Early motherboards with high wattage CPUs didn't have a good method to attach heatsinks securely. All copper heatsinks weighed enough that simply setting the case down too hard could rip the processor socket clean off the board. To mitigate this problem, the hybrid copper-aluminum heatsinks were developed.


----------



## KowShak (Dec 31, 2009)

MorePower said:


> I don't think you're missing anything. Cu slugs with Al fins are often used for PC heatsinks for reasons of both cost, ease of manufacture, and weight.
> 
> Early motherboards with high wattage CPUs didn't have a good method to attach heatsinks securely. All copper heatsinks weighed enough that simply setting the case down too hard could rip the processor socket clean off the board. To mitigate this problem, the hybrid copper-aluminum heatsinks were developed.


 
The hybrid copper-aluminium CPU heatsinks brought about their own set of problems, to begin with the aluminium fins weren't attached to the base using a method that conducted very well, the result was that a solid aluminium heatsink could outperform the first copper/alu hybrid designs. These problems weren't limited to hybrid heatsinks, often pure copper heatsinks would have the same attachment issues.

There was quite a bit of interesting manufacturing went into making heatsinks, one of the heatsinks I bought for my own PC had skived fins, they actually shaved slices of copper off the base of the heatsink, leaving them attached at one end and standing them up. If you look at many aluminium heatsinks now, you find that they have a copper slug pressed into their base.

Surface roughness was a one issue that people trying to get maximum performance out of their computers looked at, people were lapping the base of their heatsinks and their CPUs to get better conduction, does anybody do that with their LEDs yet?

At the time, I wasn't trying to get maximum performance from a PC, I just wanted mine to run quiet, run cool and not cost me an arm and a leg.


----------



## mudman cj (Dec 31, 2009)

KowShak said:


> Surface roughness was a one issue that people trying to get maximum performance out of their computers looked at, people were lapping the base of their heatsinks and their CPUs to get better conduction, does anybody do that with their LEDs yet?
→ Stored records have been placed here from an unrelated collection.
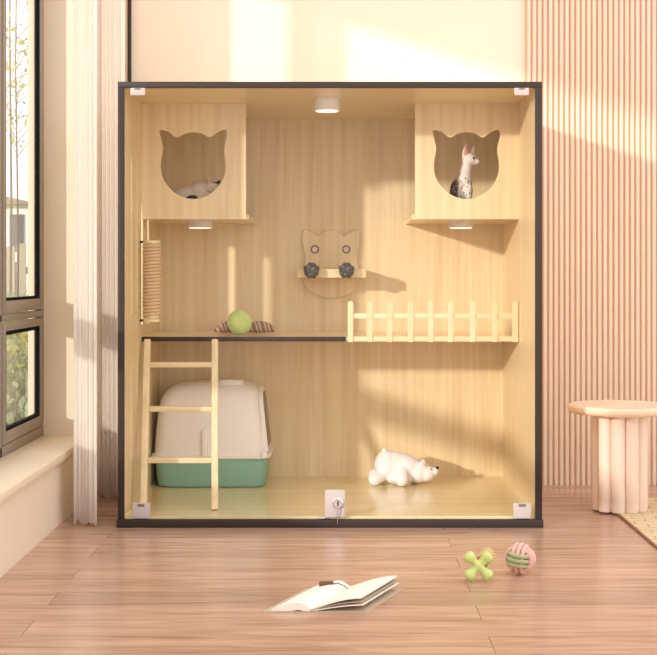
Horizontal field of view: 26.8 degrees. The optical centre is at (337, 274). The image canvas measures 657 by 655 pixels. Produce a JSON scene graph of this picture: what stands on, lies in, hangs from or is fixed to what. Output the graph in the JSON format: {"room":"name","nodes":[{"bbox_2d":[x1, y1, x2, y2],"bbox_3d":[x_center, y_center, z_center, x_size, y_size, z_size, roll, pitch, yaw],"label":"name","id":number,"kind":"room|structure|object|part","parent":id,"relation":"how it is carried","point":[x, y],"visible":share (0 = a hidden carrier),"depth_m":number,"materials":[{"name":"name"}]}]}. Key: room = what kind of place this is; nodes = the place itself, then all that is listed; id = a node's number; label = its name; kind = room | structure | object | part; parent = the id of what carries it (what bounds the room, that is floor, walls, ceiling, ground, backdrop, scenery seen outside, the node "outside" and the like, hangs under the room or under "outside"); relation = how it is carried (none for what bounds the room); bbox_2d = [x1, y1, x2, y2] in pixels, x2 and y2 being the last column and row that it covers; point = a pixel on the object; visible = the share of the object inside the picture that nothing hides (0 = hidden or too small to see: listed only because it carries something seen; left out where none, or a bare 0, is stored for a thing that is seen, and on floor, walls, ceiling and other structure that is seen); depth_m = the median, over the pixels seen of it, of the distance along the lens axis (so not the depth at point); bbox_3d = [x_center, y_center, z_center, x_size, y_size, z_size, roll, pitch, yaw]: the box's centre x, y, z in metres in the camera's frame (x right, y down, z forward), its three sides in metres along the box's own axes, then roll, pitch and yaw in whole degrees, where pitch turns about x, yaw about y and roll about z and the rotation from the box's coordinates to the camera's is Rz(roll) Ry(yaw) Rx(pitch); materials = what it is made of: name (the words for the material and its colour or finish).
{"room":"living room","nodes":[
{"label":"living room","id":0,"kind":"room"},
{"bbox_2d":[0,0,73,576],"bbox_3d":[-0.659,-0.540,1.540,0.125,2.850,4.020,0,0,0],"label":"wall","id":1,"kind":"structure","parent":0,"point":[32,513],"depth_m":3.26,"materials":[{"name":"paint"}]},
{"bbox_2d":[0,0,43,457],"bbox_3d":[-0.700,-0.275,2.370,0.015,1.305,1.780,0,0,0],"label":"window","id":2,"kind":"structure","parent":1,"relation":"in","point":[13,436],"depth_m":3.13,"materials":[{"name":"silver metal"}]},
{"bbox_3d":[-0.699,0.227,2.174,0.014,0.253,1.324,0,0,0],"label":"sash","id":3,"kind":"part","parent":2,"relation":"part of","materials":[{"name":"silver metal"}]},
{"bbox_3d":[-0.699,-0.410,2.174,0.014,0.980,1.324,0,0,0],"label":"sash","id":4,"kind":"part","parent":2,"relation":"part of","materials":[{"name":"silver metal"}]},
{"bbox_3d":[-0.699,0.227,3.043,0.014,0.253,0.374,0,0,0],"label":"sash","id":5,"kind":"part","parent":2,"relation":"part of","materials":[{"name":"silver metal"}]},
{"bbox_3d":[-0.699,-0.410,3.043,0.014,0.980,0.374,0,0,0],"label":"sash","id":6,"kind":"part","parent":2,"relation":"part of","materials":[{"name":"silver metal"}]},
{"bbox_2d":[0,435,73,502],"bbox_3d":[-0.641,0.387,2.370,0.117,0.018,1.780,0,0,0],"label":"window sill","id":7,"kind":"structure","parent":1,"relation":"attached to","point":[27,463],"depth_m":2.82,"materials":[{"name":"stone"}]},
{"bbox_2d":[74,0,96,525],"bbox_3d":[-0.538,-0.691,2.947,0.068,2.448,0.018,0,0,28],"label":"sheer curtain","id":8,"kind":"object","parent":1,"relation":"hanging from","point":[85,11],"visible":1,"depth_m":2.94,"materials":[{"name":"fabric"}]},
{"bbox_2d":[97,0,124,498],"bbox_3d":[-0.542,-0.691,3.289,0.084,2.448,0.026,0,0,22],"label":"curtain","id":9,"kind":"object","parent":1,"relation":"hanging from","point":[110,13],"visible":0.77,"depth_m":3.29,"materials":[{"name":"fabric"}]},
{"bbox_2d":[0,484,656,654],"bbox_3d":[1.000,0.560,1.532,3.200,0.050,4.005,0,0,0],"label":"floor","id":10,"kind":"structure","parent":0,"point":[104,588],"depth_m":2.35,"materials":[{"name":"brown wood"}]},
{"bbox_2d":[116,82,542,527],"bbox_3d":[-0.017,0.062,3.221,0.904,0.945,0.618,0,0,0],"label":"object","id":11,"kind":"object","parent":10,"relation":"on","point":[434,356],"visible":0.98,"depth_m":3.51,"materials":[{"name":"brown wood"}]},
{"bbox_3d":[-0.460,0.069,3.222,0.013,0.932,0.576,0,0,0],"label":"panel","id":12,"kind":"part","parent":11,"relation":"part of","materials":[{"name":"brown wood"}]},
{"bbox_2d":[140,240,160,321],"bbox_3d":[-0.429,0.014,3.162,0.048,0.186,0.043,0,0,0],"label":"post","id":13,"kind":"object","parent":11,"relation":"attached to","point":[151,251],"visible":1,"depth_m":3.15,"materials":[{"name":"beige fabric"}]},
{"bbox_2d":[140,339,217,509],"bbox_3d":[-0.353,0.331,3.091,0.184,0.368,0.188,0,0,0],"label":"ladder","id":14,"kind":"object","parent":11,"relation":"on","point":[146,409],"visible":0.9,"depth_m":3.09,"materials":[{"name":"brown wood"}]},
{"bbox_3d":[-0.431,0.331,3.091,0.015,0.368,0.189,0,0,-5],"label":"rail","id":15,"kind":"part","parent":14,"relation":"part of","materials":[{"name":"brown wood"}]},
{"bbox_3d":[-0.276,0.331,3.091,0.015,0.368,0.189,0,0,-5],"label":"rail","id":16,"kind":"part","parent":14,"relation":"part of","materials":[{"name":"brown wood"}]},
{"bbox_2d":[173,176,219,198],"bbox_3d":[-0.340,-0.186,3.271,0.135,0.091,0.098,0,0,0],"label":"cat","id":17,"kind":"object","parent":11,"relation":"on","point":[199,189],"visible":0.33,"depth_m":3.25},
{"bbox_2d":[187,222,212,228],"bbox_3d":[-0.336,-0.121,3.360,0.062,0.016,0.062,0,0,0],"label":"puck light","id":18,"kind":"object","parent":11,"relation":"attached to","point":[192,225],"visible":1,"depth_m":3.33,"materials":[{"name":"white plastic"}]},
{"bbox_2d":[190,227,210,228],"bbox_3d":[-0.336,-0.114,3.360,0.055,0.003,0.055,0,0,0],"label":"diffuser","id":19,"kind":"object","parent":18,"relation":"attached to","point":[190,227],"depth_m":3.35,"materials":[{"name":"white plastic"}]},
{"bbox_2d":[152,378,272,486],"bbox_3d":[-0.307,0.384,3.405,0.289,0.257,0.194,0,0,0],"label":"box","id":20,"kind":"object","parent":11,"relation":"on","point":[245,450],"visible":0.91,"depth_m":3.32,"materials":[{"name":"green plastic"}]},
{"bbox_2d":[155,380,263,454],"bbox_3d":[-0.310,0.347,3.407,0.272,0.170,0.180,0,0,0],"label":"hood","id":21,"kind":"object","parent":20,"relation":"attached to","point":[240,402],"depth_m":3.32,"materials":[{"name":"white plastic"}]},
{"bbox_2d":[156,458,269,486],"bbox_3d":[-0.307,0.476,3.407,0.277,0.072,0.180,0,0,0],"label":"tray","id":22,"kind":"object","parent":20,"relation":"on","point":[232,472],"depth_m":3.32,"materials":[{"name":"green plastic"}]},
{"bbox_3d":[-0.259,0.266,3.387,0.068,0.022,0.068,0,0,0],"label":"handle","id":23,"kind":"part","parent":20,"relation":"part of","materials":[{"name":"white plastic"}]},
{"bbox_3d":[-0.182,0.350,3.407,0.026,0.154,0.140,0,0,0],"label":"entry frame","id":24,"kind":"part","parent":20,"relation":"part of","materials":[{"name":"white plastic"}]},
{"bbox_2d":[227,310,251,334],"bbox_3d":[-0.235,0.113,3.300,0.061,0.061,0.060,0,0,0],"label":"tennis ball","id":25,"kind":"object","parent":11,"relation":"on","point":[239,322],"visible":1,"depth_m":3.28,"materials":[{"name":"green fabric"}]},
{"bbox_2d":[214,321,275,332],"bbox_3d":[-0.229,0.128,3.392,0.151,0.029,0.031,0,0,0],"label":"toy","id":26,"kind":"object","parent":11,"relation":"on","point":[258,326],"visible":0.56,"depth_m":3.38,"materials":[{"name":"brown"}]},
{"bbox_2d":[314,98,339,112],"bbox_3d":[-0.025,-0.383,3.120,0.059,0.028,0.059,0,0,0],"label":"puck light","id":27,"kind":"object","parent":11,"relation":"attached to","point":[321,105],"visible":1,"depth_m":3.10,"materials":[{"name":"white plastic"}]},
{"bbox_2d":[316,110,337,112],"bbox_3d":[-0.025,-0.370,3.120,0.052,0.003,0.052,0,0,0],"label":"diffuser","id":28,"kind":"object","parent":27,"relation":"attached to","point":[320,111],"depth_m":3.11,"materials":[{"name":"white plastic"}]},
{"bbox_2d":[143,331,511,339],"bbox_3d":[-0.018,0.147,3.351,0.872,0.008,0.318,0,0,0],"label":"shelf","id":29,"kind":"object","parent":11,"relation":"attached to","point":[152,335],"depth_m":3.21,"materials":[{"name":"brown wood"}]},
{"bbox_3d":[-0.017,-0.403,3.222,0.900,0.012,0.576,0,0,0],"label":"panel","id":30,"kind":"part","parent":11,"relation":"part of","materials":[{"name":"brown wood"}]},
{"bbox_3d":[-0.018,0.524,3.222,0.872,0.022,0.576,0,0,0],"label":"panel","id":31,"kind":"part","parent":11,"relation":"part of","materials":[{"name":"brown wood"}]},
{"bbox_3d":[-0.017,0.063,3.520,0.900,0.944,0.020,0,0,0],"label":"panel","id":32,"kind":"part","parent":11,"relation":"part of","materials":[{"name":"brown wood"}]},
{"bbox_2d":[298,230,365,297],"bbox_3d":[-0.015,-0.028,3.432,0.168,0.173,0.156,0,0,0],"label":"shelf","id":33,"kind":"object","parent":11,"relation":"attached to","point":[330,270],"visible":1,"depth_m":3.50,"materials":[{"name":"brown wood"}]},
{"bbox_2d":[368,448,438,486],"bbox_3d":[0.160,0.468,3.380,0.176,0.089,0.114,0,0,0],"label":"plush bear","id":34,"kind":"object","parent":11,"relation":"on","point":[394,467],"visible":1,"depth_m":3.35},
{"bbox_3d":[0.224,0.095,3.190,0.388,0.012,0.003,0,0,0],"label":"rail","id":35,"kind":"part","parent":11,"relation":"part of","materials":[{"name":"brown wood"}]},
{"bbox_3d":[0.224,0.148,3.190,0.388,0.012,0.003,0,0,0],"label":"rail","id":36,"kind":"part","parent":11,"relation":"part of","materials":[{"name":"brown wood"}]},
{"bbox_2d":[448,222,473,228],"bbox_3d":[0.299,-0.121,3.360,0.062,0.016,0.062,0,0,0],"label":"puck light","id":37,"kind":"object","parent":11,"relation":"attached to","point":[452,225],"visible":1,"depth_m":3.33,"materials":[{"name":"white plastic"}]},
{"bbox_2d":[450,227,470,228],"bbox_3d":[0.299,-0.114,3.360,0.055,0.003,0.055,0,0,0],"label":"diffuser","id":38,"kind":"object","parent":37,"relation":"attached to","point":[450,227],"depth_m":3.35,"materials":[{"name":"white plastic"}]},
{"bbox_2d":[449,143,479,198],"bbox_3d":[0.290,-0.227,3.293,0.083,0.173,0.100,0,0,-28],"label":"cat","id":39,"kind":"object","parent":11,"relation":"in","point":[461,187],"visible":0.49,"depth_m":3.27},
{"bbox_3d":[0.425,0.069,3.222,0.013,0.932,0.576,0,0,0],"label":"panel","id":40,"kind":"part","parent":11,"relation":"part of","materials":[{"name":"brown wood"}]},
{"bbox_2d":[263,576,402,611],"bbox_3d":[-0.004,0.523,2.266,0.229,0.024,0.157,0,0,0],"label":"open book","id":41,"kind":"object","parent":10,"relation":"on","point":[328,596],"visible":1,"depth_m":2.24,"materials":[{"name":"white paper"}]},
{"bbox_2d":[464,547,495,580],"bbox_3d":[0.248,0.504,2.410,0.058,0.054,0.045,0,0,0],"label":"toy","id":42,"kind":"object","parent":10,"relation":"on","point":[487,556],"visible":1,"depth_m":2.39,"materials":[{"name":"green rubber"}]},
{"bbox_3d":[0.259,0.494,2.415,0.027,0.035,0.036,0,0,44],"label":"knit arm","id":43,"kind":"part","parent":42,"relation":"part of","materials":[{"name":"green fabric"}]},
{"bbox_2d":[504,542,535,574],"bbox_3d":[0.325,0.506,2.465,0.053,0.057,0.053,0,0,-18],"label":"ball","id":44,"kind":"object","parent":10,"relation":"on","point":[520,558],"visible":1,"depth_m":2.45,"materials":[{"name":"pink fabric"}]},
{"bbox_2d":[617,498,656,547],"bbox_3d":[1.311,0.532,2.360,1.378,0.005,1.860,0,0,0],"label":"rug","id":45,"kind":"object","parent":10,"relation":"on","point":[644,523],"visible":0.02,"depth_m":2.97,"materials":[{"name":"wicker"}]},
{"bbox_2d":[567,400,656,513],"bbox_3d":[0.638,0.412,3.128,0.234,0.238,0.234,0,0,0],"label":"side table","id":46,"kind":"object","parent":45,"relation":"on","point":[619,428],"visible":1,"depth_m":3.08,"materials":[{"name":"brown wood"}]},
{"bbox_2d":[125,0,656,484],"bbox_3d":[0.839,-0.540,3.555,3.122,2.850,0.070,0,0,0],"label":"wall","id":47,"kind":"structure","parent":0,"point":[594,61],"depth_m":3.53,"materials":[{"name":"beige paint"}]},
{"bbox_2d":[128,0,130,81],"bbox_3d":[-0.533,-0.715,3.529,0.008,2.500,0.013,0,0,0],"label":"trim","id":48,"kind":"structure","parent":47,"relation":"attached to","point":[129,1],"depth_m":3.52,"materials":[{"name":"brown"}]},
{"label":"outside","id":49,"kind":"structure","parent":0,"visible":0},
{"bbox_3d":[-15.361,0.910,22.430,29.278,0.050,51.000,0,0,0],"label":"lawn","id":50,"kind":"structure","parent":49,"visible":0},
{"bbox_2d":[9,0,12,295],"bbox_3d":[-3.267,-1.893,13.371,2.049,5.555,1.982,0,0,27],"label":"pole","id":51,"kind":"object","parent":50,"relation":"on","point":[10,106],"visible":0.61,"depth_m":13.43,"materials":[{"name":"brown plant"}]},
{"bbox_2d":[2,320,27,419],"bbox_3d":[-1.747,0.533,6.636,1.025,0.720,1.017,0,0,0],"label":"shrub","id":52,"kind":"object","parent":50,"relation":"on","point":[22,336],"visible":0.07,"depth_m":6.51,"materials":[{"name":"green plant"}]},
{"bbox_2d":[4,311,27,405],"bbox_3d":[-2.300,0.493,8.531,1.413,0.805,1.407,0,0,0],"label":"shrub","id":53,"kind":"object","parent":50,"relation":"on","point":[21,311],"visible":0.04,"depth_m":8.36,"materials":[{"name":"green plant"}]},
{"bbox_2d":[6,335,27,425],"bbox_3d":[-1.353,0.560,5.329,0.908,0.667,0.918,0,0,0],"label":"shrub","id":54,"kind":"object","parent":50,"relation":"on","point":[17,399],"visible":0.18,"depth_m":5.27,"materials":[{"name":"green plant"}]},
{"bbox_2d":[6,0,27,336],"bbox_3d":[-1.722,-0.815,7.477,1.041,3.400,1.091,0,0,20],"label":"tree","id":55,"kind":"object","parent":50,"relation":"on","point":[20,42],"visible":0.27,"depth_m":7.45,"materials":[{"name":"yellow plant"}]},
{"bbox_2d":[6,197,27,296],"bbox_3d":[-8.350,-0.515,30.330,4.900,2.800,5.800,0,0,0],"label":"house","id":56,"kind":"structure","parent":50,"relation":"on","point":[23,205],"depth_m":27.73,"materials":[{"name":"white"}]},
{"bbox_2d":[6,243,27,296],"bbox_3d":[-4.800,0.215,19.965,6.400,1.340,0.070,0,0,0],"label":"fence","id":57,"kind":"object","parent":50,"relation":"on","point":[23,270],"visible":0.05,"depth_m":19.93,"materials":[{"name":"beige wood"}]},
{"bbox_2d":[6,288,27,342],"bbox_3d":[-3.187,0.448,11.526,1.614,0.896,1.594,0,0,0],"label":"shrub","id":58,"kind":"object","parent":50,"relation":"on","point":[25,290],"visible":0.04,"depth_m":11.68,"materials":[{"name":"green plant"}]}
]}
I sure do. I hand lap heatsinks and LED slugs down to a 5 micron finish with 3M diamond lapping film.


----------



## yazkaz (Jan 6, 2010)

OK folks, can someone tell me the difference between C11000 and C1100?
Couldn't find C10100 or C11000 in my area, only C1100.
Is there a problem with C1100?


----------



## PhotonFanatic (Jan 6, 2010)

The C10100 is 99.9% Cu, the CU11000 is 99.4% copper; I think they both machine about the same--they might be a little gummy compared to other alloys. Since that's what available to you, no harm it using it.

Complete list of Cxxxxx alloys here.


----------



## darkzero (Jan 6, 2010)

PhotonFanatic said:


> Not pure silver--that's too soft, but sterling silver, now that's another story. And non-tarnishing sterling silver--yes, that's on the drawing board.
> 
> And, for sure, there's no reason not to use it for the heatsink as well. :devil:


 
:twothumbs :naughty:


----------